Sep 1, 2016

Even If God Were Not To Exist . . .

God's Rights Disdained
It is a boast of liberal theorists, with antecedents back to Grotius and before him to the School of Salamanca, that their accounts of law and right would be true even assuming God does not exist.

I think liberalism may indeed be the best possible account assuming God does not exist. The problem comes if we ask the opposite question:
Is liberalism the best possible account of law and right assuming God does exist? 
Given that liberalism, at least in all the forms we know it today, is absolutely committed to recognizing no public right of God's and no public duty of any individual or corporate person to God, I think the answer is clearly: no.

Liberalism's essential denial of God's rights and the public's duties to God is a problem because if God exists, on many (any?) reasonable theological views and the overwhelming majority historically (see, e.g., Moses and all the prophets of Israel) then individual and corporate persons owe some public duty to Him. Even granting that some theologies could reasonably affirm the existence of God and still deny any divine right or duty relating to the public, e.g., deism and perhaps Baptist theology, liberalism would be enforcing a particular theology over others, establishing one theological conviction over others.

If we aim really to be pluralistic and not to force men to live under a government based on certain religious views, shouldn't our governing philosophy be ready to prove itself true under the presuppositions not only of atheists but also of theists -- not only of skeptics but also Christians?

But liberalism can't because liberalism essentially involves a denial of public rights and duties respecting God, which inevitably constitutes a theological position -- e.g., the deistic or Baptist position -- or a tendentious assumption that God does not exist -- i.e. an establishment of atheism.

Established deism or atheism is the best understanding of what we have today.


  1. How did a majority Christian democracy come to accept and adopt (((liberalism)))?

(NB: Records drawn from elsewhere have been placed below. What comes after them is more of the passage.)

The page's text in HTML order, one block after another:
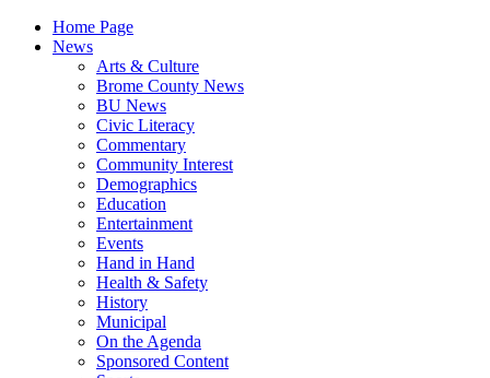
Home Page
News
Arts & Culture
Brome County News
BU News
Civic Literacy
Commentary
Community Interest
Demographics
Education
Entertainment
Events
Hand in Hand
Health & Safety
History
Municipal
On the Agenda
Sponsored Content
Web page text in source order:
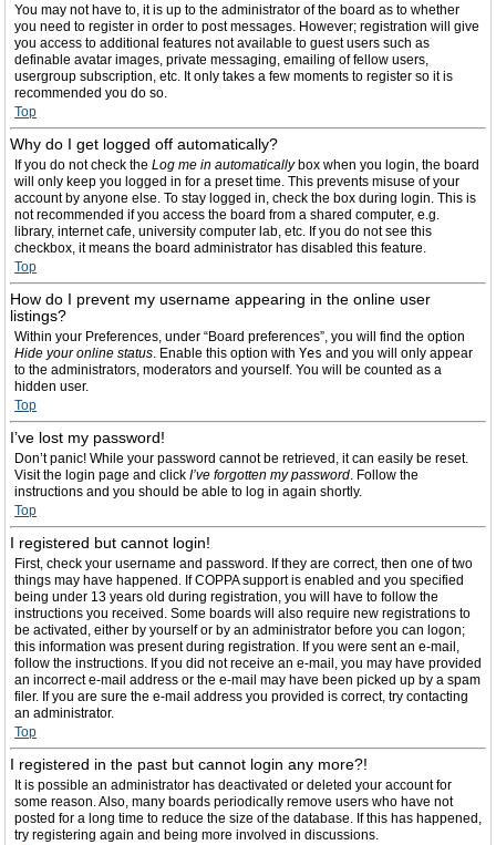
You may not have to, it is up to the administrator of the board as to whether
you need to register in order to post messages. However; registration will give
you access to additional features not available to guest users such as
definable avatar images, private messaging, emailing of fellow users,
usergroup subscription, etc. It only takes a few moments to register so it is
recommended you do so.
Top
Why do I get logged off automatically?
If you do not check the Log me in automaticallybox when you login, the board
will only keep you logged in for a preset time. This prevents misuse of your
account by anyone else. To stay logged in, check the box during login. This is
not recommended if you access the board from a shared computer, e.g.
library, internet cafe, university computer lab, etc. If you do not see this
checkbox, it means the board administrator has disabled this feature.
Top
How do I prevent my username appearing in the online user
listings?
Within your Preferences, under “Board preferences”, you will find the option
Hide your online status. Enable this option with Yes and you will only appear
to the administrators, moderators and yourself. You will be counted as a
hidden user.
Top
I’ve lost my password!
Don’t panic! While your password cannot be retrieved, it can easily be reset.
Visit the login page and click I’ve forgotten my password. Follow the
instructions and you should be able to log in again shortly.
Top
I registered but cannot login!
First, check your username and password. If they are correct, then one of two
things may have happened. If COPPA support is enabled and you specified
being under 13 years old during registration, you will have to follow the
instructions you received. Some boards will also require new registrations to
be activated, either by yourself or by an administrator before you can logon;
this information was present during registration. If you were sent an e-mail,
follow the instructions. If you did not receive an e-mail, you may have provided
an incorrect e-mail address or the e-mail may have been picked up by a spam
filer. If you are sure the e-mail address you provided is correct, try contacting
an administrator.
Top
I registered in the past but cannot login any more?!
It is possible an administrator has deactivated or deleted your account for
some reason. Also, many boards periodically remove users who have not
posted for a long time to reduce the size of the database. If this has happened,
try registering again and being more involved in discussions.
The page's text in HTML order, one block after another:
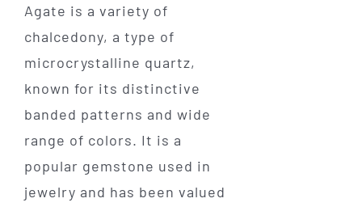
Agate is a variety of
chalcedony, a type of
microcrystalline quartz,
known for its distinctive
banded patterns and wide
range of colors. It is a
popular gemstone used in
jewelry and has been valued
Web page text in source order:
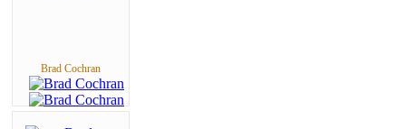
Brad Cochran
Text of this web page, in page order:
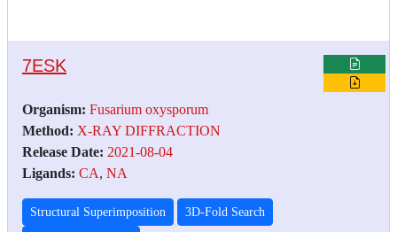
7ESK
Organism: Fusarium oxysporum
Method: X-RAY DIFFRACTION
Release Date: 2021-08-04
Ligands: CA, NA
Structural Superimposition 3D-Fold Search
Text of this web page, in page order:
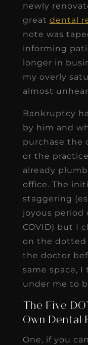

  2. This is what has been bothering me for years, this is the non sequitur of atheists, and in particular those who believe in and/or impose a "secular" culture. A "secular" (atheistic) viewpoint is by no means neutral, but is itself a theological/philosophical position. For something to be "secular" means that the thing is not subject to religious/theological rights or obligations. This is an anti-theology and a particular philosophical position; it is not a meta-theology or a meta-philosophy like many presume for some odd reason. If secularism is imposed on others (which is unfortunately the established trend in the U.S. among other nations), such is no better than what secularists claim to remedy--i.e. the imposing of religious values (in other words, a theological position) on others.